● WHAT THIS TASK INVOLVES: Leave the images behind and copy every record exactly.

● Items listed in a dataset:
'''
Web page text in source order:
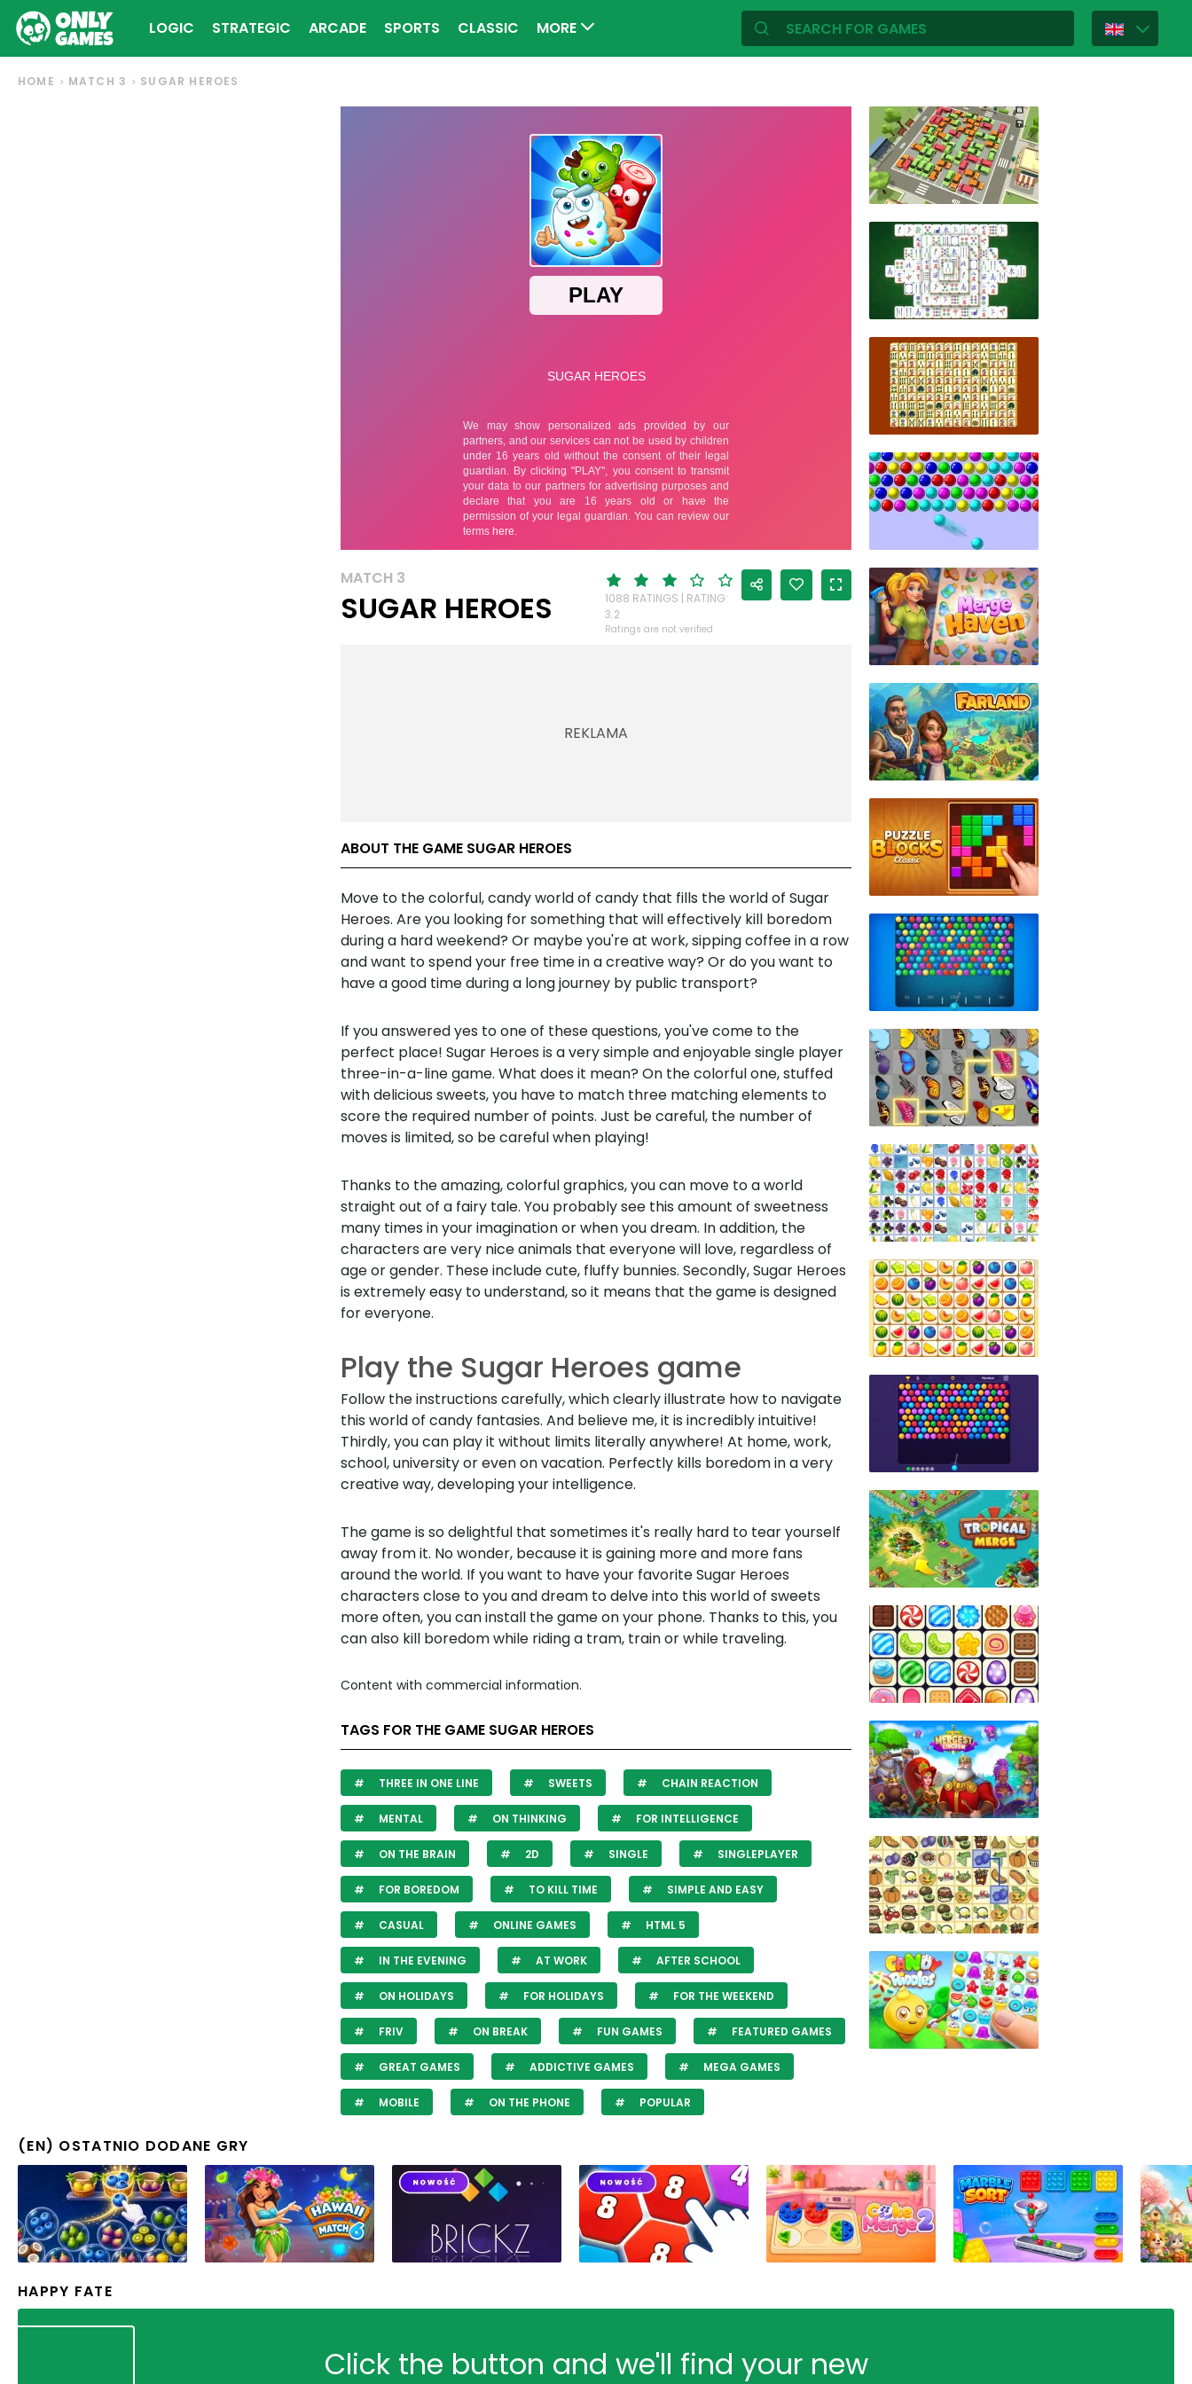
LOGIC STRATEGIC ARCADE SPORTS CLASSIC MORE
HOME MATCH 3 SUGAR HEROES
MATCH 3
SUGAR HEROES
1088 RATINGS | RATING:
3.2
Ratings are not verified
ABOUT THE GAME SUGAR HEROES
Move to the colorful, candy world of candy that fills the world of Sugar
Heroes. Are you looking for something that will effectively kill boredom
during a hard weekend? Or maybe you're at work, sipping coffee in a row
and want to spend your free time in a creative way? Or do you want to
have a good time during a long journey by public transport?
If you answered yes to one of these questions, you've come to the
perfect place! Sugar Heroes is a very simple and enjoyable single player
three-in-a-line game. What does it mean? On the colorful one, stuffed
with delicious sweets, you have to match three matching elements to
score the required number of points. Just be careful, the number of
moves is limited, so be careful when playing!
Thanks to the amazing, colorful graphics, you can move to a world
straight out of a fairy tale. You probably see this amount of sweetness
many times in your imagination or when you dream. In addition, the
characters are very nice animals that everyone will love, regardless of
age or gender. These include cute, fluffy bunnies. Secondly, Sugar Heroes
is extremely easy to understand, so it means that the game is designed
for everyone.
Play the Sugar Heroes game
Follow the instructions carefully, which clearly illustrate how to navigate
this world of candy fantasies. And believe me, it is incredibly intuitive!
Thirdly, you can play it without limits literally anywhere! At home, work,
school, university or even on vacation. Perfectly kills boredom in a very
creative way, developing your intelligence.
The game is so delightful that sometimes it's really hard to tear yourself
away from it. No wonder, because it is gaining more and more fans
around the world. If you want to have your favorite Sugar Heroes
characters close to you and dream to delve into this world of sweets
more often, you can install the game on your phone. Thanks to this, you
can also kill boredom while riding a tram, train or while traveling.
Content with commercial information.
TAGS FOR THE GAME SUGAR HEROES
THREE IN ONE LINE SWEETS CHAIN REACTION
MENTAL ON THINKING FOR INTELLIGENCE
ON THE BRAIN 2D SINGLE SINGLEPLAYER
FOR BOREDOM TO KILL TIME SIMPLE AND EASY
CASUAL ONLINE GAMES HTML 5
IN THE EVENING AT WORK AFTER SCHOOL
ON HOLIDAYS FOR HOLIDAYS FOR THE WEEKEND
FRIV ON BREAK FUN GAMES FEATURED GAMES
GREAT GAMES ADDICTIVE GAMES MEGA GAMES
MOBILE ON THE PHONE POPULAR
(EN) OSTATNIO DODANE GRY
HAPPY FATE
Click the button and we'll find your new
'''
● RESPONSE BOX:
Web page text in source order:
LOGIC STRATEGIC ARCADE SPORTS CLASSIC MORE
HOME MATCH 3 SUGAR HEROES
MATCH 3
SUGAR HEROES
1088 RATINGS | RATING:
3.2
Ratings are not verified
ABOUT THE GAME SUGAR HEROES
Move to the colorful, candy world of candy that fills the world of Sugar
Heroes. Are you looking for something that will effectively kill boredom
during a hard weekend? Or maybe you're at work, sipping coffee in a row
and want to spend your free time in a creative way? Or do you want to
have a good time during a long journey by public transport?
If you answered yes to one of these questions, you've come to the
perfect place! Sugar Heroes is a very simple and enjoyable single player
three-in-a-line game. What does it mean? On the colorful one, stuffed
with delicious sweets, you have to match three matching elements to
score the required number of points. Just be careful, the number of
moves is limited, so be careful when playing!
Thanks to the amazing, colorful graphics, you can move to a world
straight out of a fairy tale. You probably see this amount of sweetness
many times in your imagination or when you dream. In addition, the
characters are very nice animals that everyone will love, regardless of
age or gender. These include cute, fluffy bunnies. Secondly, Sugar Heroes
is extremely easy to understand, so it means that the game is designed
for everyone.
Play the Sugar Heroes game
Follow the instructions carefully, which clearly illustrate how to navigate
this world of candy fantasies. And believe me, it is incredibly intuitive!
Thirdly, you can play it without limits literally anywhere! At home, work,
school, university or even on vacation. Perfectly kills boredom in a very
creative way, developing your intelligence.
The game is so delightful that sometimes it's really hard to tear yourself
away from it. No wonder, because it is gaining more and more fans
around the world. If you want to have your favorite Sugar Heroes
characters close to you and dream to delve into this world of sweets
more often, you can install the game on your phone. Thanks to this, you
can also kill boredom while riding a tram, train or while traveling.
Content with commercial information.
TAGS FOR THE GAME SUGAR HEROES
THREE IN ONE LINE SWEETS CHAIN REACTION
MENTAL ON THINKING FOR INTELLIGENCE
ON THE BRAIN 2D SINGLE SINGLEPLAYER
FOR BOREDOM TO KILL TIME SIMPLE AND EASY
CASUAL ONLINE GAMES HTML 5
IN THE EVENING AT WORK AFTER SCHOOL
ON HOLIDAYS FOR HOLIDAYS FOR THE WEEKEND
FRIV ON BREAK FUN GAMES FEATURED GAMES
GREAT GAMES ADDICTIVE GAMES MEGA GAMES
MOBILE ON THE PHONE POPULAR
(EN) OSTATNIO DODANE GRY
HAPPY FATE
Click the button and we'll find your new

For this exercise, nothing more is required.